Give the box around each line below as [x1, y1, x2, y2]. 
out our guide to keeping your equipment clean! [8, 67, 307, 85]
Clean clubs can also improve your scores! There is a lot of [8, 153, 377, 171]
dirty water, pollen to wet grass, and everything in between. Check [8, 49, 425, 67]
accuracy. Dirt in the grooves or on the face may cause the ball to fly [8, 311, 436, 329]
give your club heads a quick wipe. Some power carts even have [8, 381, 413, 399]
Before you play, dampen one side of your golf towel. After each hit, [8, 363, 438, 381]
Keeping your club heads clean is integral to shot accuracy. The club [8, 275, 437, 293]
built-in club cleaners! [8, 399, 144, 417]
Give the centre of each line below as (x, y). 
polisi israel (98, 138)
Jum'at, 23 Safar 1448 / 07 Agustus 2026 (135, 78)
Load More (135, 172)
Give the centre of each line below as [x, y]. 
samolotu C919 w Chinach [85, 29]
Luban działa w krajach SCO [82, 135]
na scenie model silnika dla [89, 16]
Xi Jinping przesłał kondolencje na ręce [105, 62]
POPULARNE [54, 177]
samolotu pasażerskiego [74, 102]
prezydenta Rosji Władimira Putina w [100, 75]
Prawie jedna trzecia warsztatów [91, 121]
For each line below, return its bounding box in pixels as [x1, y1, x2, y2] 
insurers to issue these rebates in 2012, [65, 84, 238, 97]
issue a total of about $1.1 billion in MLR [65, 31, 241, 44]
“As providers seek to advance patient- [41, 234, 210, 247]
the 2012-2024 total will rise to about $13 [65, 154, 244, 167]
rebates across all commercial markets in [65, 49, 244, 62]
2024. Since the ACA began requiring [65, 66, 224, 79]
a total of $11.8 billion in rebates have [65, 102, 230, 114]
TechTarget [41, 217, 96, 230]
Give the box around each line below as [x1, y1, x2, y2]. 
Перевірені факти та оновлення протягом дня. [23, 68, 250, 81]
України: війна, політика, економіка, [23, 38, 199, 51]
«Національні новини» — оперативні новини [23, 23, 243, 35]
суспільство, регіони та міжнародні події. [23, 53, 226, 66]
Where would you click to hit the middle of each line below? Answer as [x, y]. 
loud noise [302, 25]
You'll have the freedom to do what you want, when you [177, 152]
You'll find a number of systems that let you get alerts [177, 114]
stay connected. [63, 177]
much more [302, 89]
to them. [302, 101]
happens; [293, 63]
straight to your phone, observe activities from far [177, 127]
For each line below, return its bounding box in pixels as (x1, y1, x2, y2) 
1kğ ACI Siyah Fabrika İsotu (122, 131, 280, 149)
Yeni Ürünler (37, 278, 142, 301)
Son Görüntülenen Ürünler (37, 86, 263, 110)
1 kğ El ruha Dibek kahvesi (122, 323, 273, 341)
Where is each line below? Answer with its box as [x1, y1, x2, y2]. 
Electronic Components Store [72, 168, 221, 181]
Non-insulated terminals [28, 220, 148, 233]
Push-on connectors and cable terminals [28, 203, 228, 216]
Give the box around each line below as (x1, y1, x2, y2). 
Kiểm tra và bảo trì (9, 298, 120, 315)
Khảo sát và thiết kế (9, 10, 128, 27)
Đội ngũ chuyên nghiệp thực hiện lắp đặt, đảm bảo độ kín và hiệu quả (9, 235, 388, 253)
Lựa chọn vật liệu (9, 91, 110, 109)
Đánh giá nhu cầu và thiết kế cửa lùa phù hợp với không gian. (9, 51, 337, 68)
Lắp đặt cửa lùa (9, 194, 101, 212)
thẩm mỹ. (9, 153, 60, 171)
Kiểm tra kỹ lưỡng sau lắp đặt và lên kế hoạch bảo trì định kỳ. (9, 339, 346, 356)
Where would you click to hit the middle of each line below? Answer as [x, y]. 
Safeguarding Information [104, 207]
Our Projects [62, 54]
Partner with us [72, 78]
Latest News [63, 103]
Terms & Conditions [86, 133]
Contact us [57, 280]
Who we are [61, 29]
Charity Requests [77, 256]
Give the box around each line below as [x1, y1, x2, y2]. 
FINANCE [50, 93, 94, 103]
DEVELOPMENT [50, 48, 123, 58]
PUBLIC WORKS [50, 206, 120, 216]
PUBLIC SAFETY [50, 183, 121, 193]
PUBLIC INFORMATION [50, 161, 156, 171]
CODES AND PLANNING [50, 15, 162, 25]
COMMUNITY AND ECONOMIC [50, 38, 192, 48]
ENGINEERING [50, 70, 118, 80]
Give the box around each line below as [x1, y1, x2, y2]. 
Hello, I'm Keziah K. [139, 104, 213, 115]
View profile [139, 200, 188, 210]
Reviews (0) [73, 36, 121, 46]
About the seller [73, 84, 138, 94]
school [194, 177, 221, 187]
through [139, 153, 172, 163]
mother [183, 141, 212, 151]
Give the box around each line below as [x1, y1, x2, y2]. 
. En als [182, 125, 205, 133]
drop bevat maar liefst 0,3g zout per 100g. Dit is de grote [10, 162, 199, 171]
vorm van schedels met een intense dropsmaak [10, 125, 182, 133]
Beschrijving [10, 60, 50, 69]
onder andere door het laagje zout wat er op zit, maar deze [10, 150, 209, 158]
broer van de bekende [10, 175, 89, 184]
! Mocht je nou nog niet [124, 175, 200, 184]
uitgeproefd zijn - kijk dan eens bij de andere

==*==

What to do: After locating the line with "the 2012-2024 total" above, return that line and every later line through the one with "Đánh giá nhu", word for word and with nothing else.

Task response:
the 2012-2024 total will rise to about $13 [65, 154, 244, 167]
rebates across all commercial markets in [65, 49, 244, 62]
2024. Since the ACA began requiring [65, 66, 224, 79]
a total of $11.8 billion in rebates have [65, 102, 230, 114]
TechTarget [41, 217, 96, 230]
Give the box around each line below as [x1, y1, x2, y2]. 
Перевірені факти та оновлення протягом дня. [23, 68, 250, 81]
України: війна, політика, економіка, [23, 38, 199, 51]
«Національні новини» — оперативні новини [23, 23, 243, 35]
суспільство, регіони та міжнародні події. [23, 53, 226, 66]
Where would you click to hit the middle of each line below? Answer as [x, y]. 
loud noise [302, 25]
You'll have the freedom to do what you want, when you [177, 152]
You'll find a number of systems that let you get alerts [177, 114]
stay connected. [63, 177]
much more [302, 89]
to them. [302, 101]
happens; [293, 63]
straight to your phone, observe activities from far [177, 127]
For each line below, return its bounding box in pixels as (x1, y1, x2, y2) 
1kğ ACI Siyah Fabrika İsotu (122, 131, 280, 149)
Yeni Ürünler (37, 278, 142, 301)
Son Görüntülenen Ürünler (37, 86, 263, 110)
1 kğ El ruha Dibek kahvesi (122, 323, 273, 341)
Where is each line below? Answer with its box as [x1, y1, x2, y2]. 
Electronic Components Store [72, 168, 221, 181]
Non-insulated terminals [28, 220, 148, 233]
Push-on connectors and cable terminals [28, 203, 228, 216]
Give the box around each line below as (x1, y1, x2, y2). 
Kiểm tra và bảo trì (9, 298, 120, 315)
Khảo sát và thiết kế (9, 10, 128, 27)
Đội ngũ chuyên nghiệp thực hiện lắp đặt, đảm bảo độ kín và hiệu quả (9, 235, 388, 253)
Lựa chọn vật liệu (9, 91, 110, 109)
Đánh giá nhu cầu và thiết kế cửa lùa phù hợp với không gian. (9, 51, 337, 68)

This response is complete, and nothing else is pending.